TTS: Pocket (Voice Cloning)

Generate speech with the Pocket TTS model using voice cloning. Pocket uses a reference audio clip to clone the speaker’s voice for the generated speech.

Source file

nodejs-addon-examples/test_tts_non_streaming_pocket_en.js

Code

// Copyright (c)  2026  Xiaomi Corporation
//
// Text-to-speech with the Pocket TTS model (voice cloning).
// Uses a reference audio to clone the speaker's voice.
//
// Usage:
//   node tts_pocket_sync.js
//
const sherpa_onnx = require('sherpa-onnx-node');

function createOfflineTts() {
  const config = {
    model: {
      pocket: {
        lmFlow: './sherpa-onnx-pocket-tts-int8-2026-01-26/lm_flow.int8.onnx',
        lmMain: './sherpa-onnx-pocket-tts-int8-2026-01-26/lm_main.int8.onnx',
        encoder: './sherpa-onnx-pocket-tts-int8-2026-01-26/encoder.onnx',
        decoder: './sherpa-onnx-pocket-tts-int8-2026-01-26/decoder.int8.onnx',
        textConditioner:
            './sherpa-onnx-pocket-tts-int8-2026-01-26/text_conditioner.onnx',
        vocabJson: './sherpa-onnx-pocket-tts-int8-2026-01-26/vocab.json',
        tokenScoresJson:
            './sherpa-onnx-pocket-tts-int8-2026-01-26/token_scores.json',
        voiceEmbeddingCacheCapacity: 50,
      },
      debug: true,
      numThreads: 2,
      provider: 'cpu',
    },
    maxNumSentences: 1,
  };
  return new sherpa_onnx.OfflineTts(config);
}

const tts = createOfflineTts();

const text =
    'Today as always, men fall into two groups: slaves and free men.

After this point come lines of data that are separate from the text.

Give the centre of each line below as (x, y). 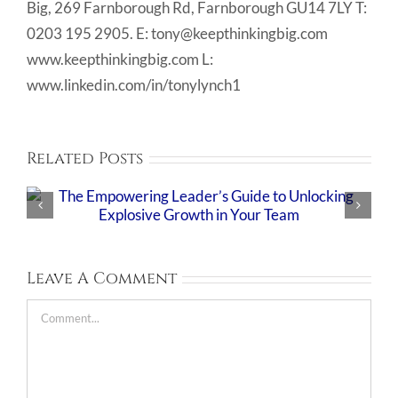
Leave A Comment (102, 279)
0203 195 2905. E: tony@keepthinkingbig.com (177, 34)
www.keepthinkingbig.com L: (120, 60)
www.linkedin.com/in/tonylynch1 (134, 85)
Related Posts (85, 159)
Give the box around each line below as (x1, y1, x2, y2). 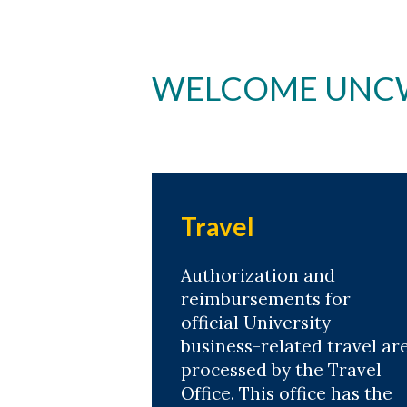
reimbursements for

Whoever does not have two-thirds of his day for himself, is a slave, whatever he may be: a statesman, a businessman, an official, or a scholar.';

// Pocket TTS uses reference audio for voice cloning.
const referenceAudioFilename =
    './sherpa-onnx-pocket-tts-int8-2026-01-26/test_wavs/bria.wav';
const referenceWave = sherpa_onnx.readWave(referenceAudioFilename);

const generationConfig = new sherpa_onnx.GenerationConfig({
  speed: 1.0,
  referenceAudio: referenceWave.samples,
  referenceSampleRate: referenceWave.sampleRate,
  numSteps: 5,
  extra: {max_reference_audio_len: 12, seed: 42}
});

let start = Date.now();
const audio = tts.generate({text, generationConfig});
let stop = Date.now();
const elapsed_seconds = (stop - start) / 1000;
const duration = audio.samples.length / audio.sampleRate;
const real_time_factor = elapsed_seconds / duration;
console.log('Wave duration', duration.toFixed(3), 'seconds');
console.log('Elapsed', elapsed_seconds.toFixed(3), 'seconds');
console.log(
    `RTF = ${elapsed_seconds.toFixed(3)}/${duration.toFixed(3)} =`,
    real_time_factor.toFixed(3));

const filename = 'test-pocket-bria.wav';
sherpa_onnx.writeWave(
    filename, {samples: audio.samples, sampleRate: audio.sampleRate});

console.log(`Saved to ${filename}`);

How to run

Install the package:
```
npm install sherpa-onnx-node
```

Download the model:

curl -SL -O https://github.com/k2-fsa/sherpa-onnx/releases/download/tts-models/sherpa-onnx-pocket-tts-int8-2026-01-26.tar.bz2
tar xf sherpa-onnx-pocket-tts-int8-2026-01-26.tar.bz2
rm sherpa-onnx-pocket-tts-int8-2026-01-26.tar.bz2

Set the library path and run:

# macOS
export DYLD_LIBRARY_PATH=$(npm root)/sherpa-onnx-node/lib:$DYLD_LIBRARY_PATH

# Linux
export LD_LIBRARY_PATH=$(npm root)/sherpa-onnx-node/lib:$LD_LIBRARY_PATH

node tts_pocket_sync.js

Notes

Pocket TTS uses voice cloning via referenceAudio in the GenerationConfig. Provide a WAV file of the target speaker.
The config key is pocket with fields: lmFlow, lmMain, encoder, decoder, textConditioner, vocabJson, tokenScoresJson, voiceEmbeddingCacheCapacity.
GenerationConfig fields for Pocket: - referenceAudio: Float32Array of the reference audio samples. - referenceSampleRate: Sample rate of the reference audio. - numSteps: Number of diffusion steps (e.g., 5). - extra.max_reference_audio_len: Max reference audio length in seconds. - extra.seed: Random seed for reproducibility.
Pocket also supports async generation with createAsync() and generateAsync(). See the async example and play async example.